Mendelssohn String Quartets: No 2 (opus 13); No 3 (opus 44 No 1); No 6 (opus 80)
TPT: 87’ 41” (2 CD)
reviewed by Neville Cohn
In a more enlightened world than existed when Fanny – sister to Felix Mendelssohn – lived her tragically brief life, she’d have had far greater recognition as a composer than was the case in the mid-19th century. Women most certainly didn’t get a fair deal in those days. Indeed, to get her work into the public domain, Felix published some of his sister’s songs under HIS name! Apparently, that was just about the only practical way to get the songs known to the wider community.
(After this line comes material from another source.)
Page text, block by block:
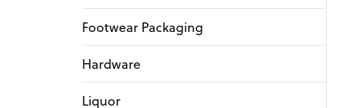
Footwear Packaging
Hardware
Liquor
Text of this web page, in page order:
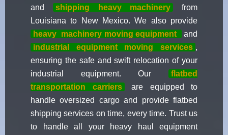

But Felix and Fanny were not only siblings and very fine musicians. They were good friends – and when Fanny died, too early, her brother’s grief was overwhelming. He poured his sorrow into the writing of his string quartet opus 80 in F minor, one of his darkest works. And the Artemis musicians home in unerringly on its mournful essence. Certainly, it comes across with electrifying intensity.
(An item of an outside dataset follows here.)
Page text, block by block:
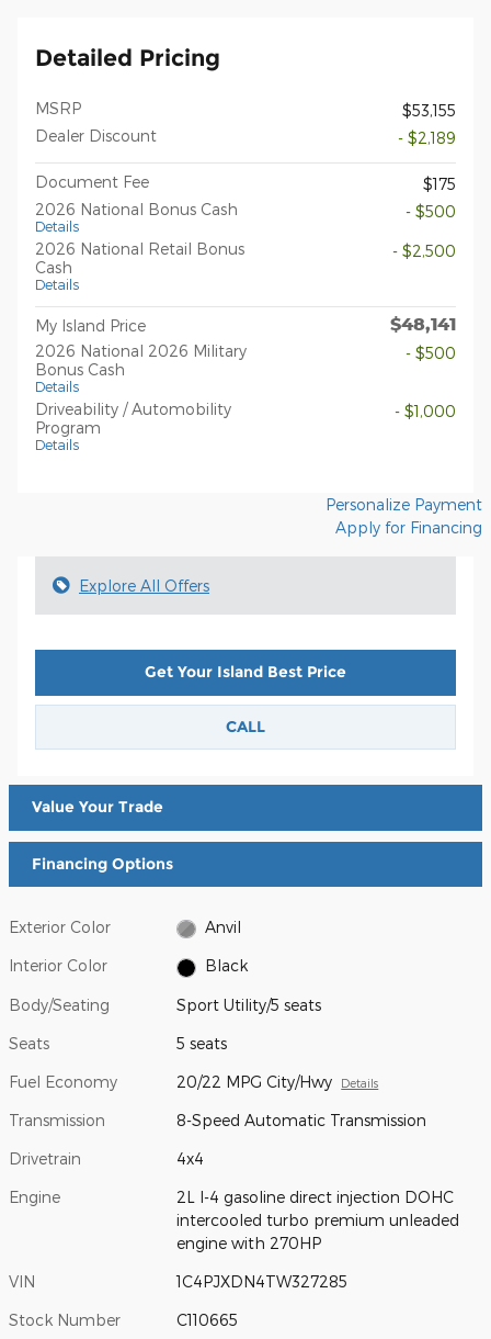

There is about the music a barely controlled anguish, a breast-beating sense of bereavement. And in the second movement, bows bite strings to produce a grainy-toned, throbbing quality that sounds entirely right. In the adagio which follows, the Artemis ensemble is no less persuasive in evoking moods of hopelessness and despair. I cannot imagine anyone failing to respond to this darkest of all Mendelssohn’s quartets which could be thought of as a requiem for Fanny.
From first note to last, the Artemis Quartet is entirely in sympathy with the work.
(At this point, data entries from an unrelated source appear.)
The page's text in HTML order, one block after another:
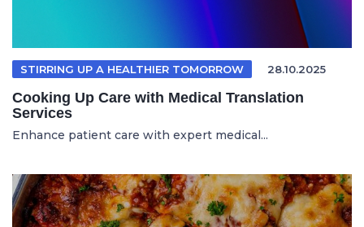
STIRRING UP A HEALTHIER TOMORROW 28.10.2025
Cooking Up Care with Medical Translation
Services
Enhance patient care with expert medical...
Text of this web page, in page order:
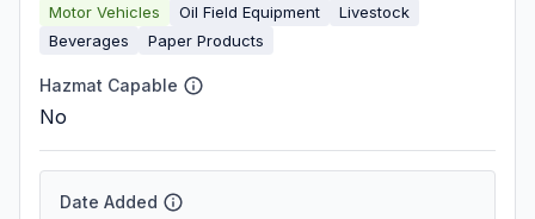
Motor Vehicles Oil Field Equipment
Livestock
Beverages
Paper Products
Hazmat Capable
No
Date Added

Mendelssohn’s Quartet No 3 in D occupies a very different mood world, much of it bracingly buoyant and rhythmically emphatic, as refreshing in its idiosyncratic way as a cold shower on a hot day. How convincingly and confidently the Artemis players draw the listener into the composer’s vibrant teenage world. There’s a youthful audacity about the writing – and the Artemis musicians convey this with immense confidence and brio.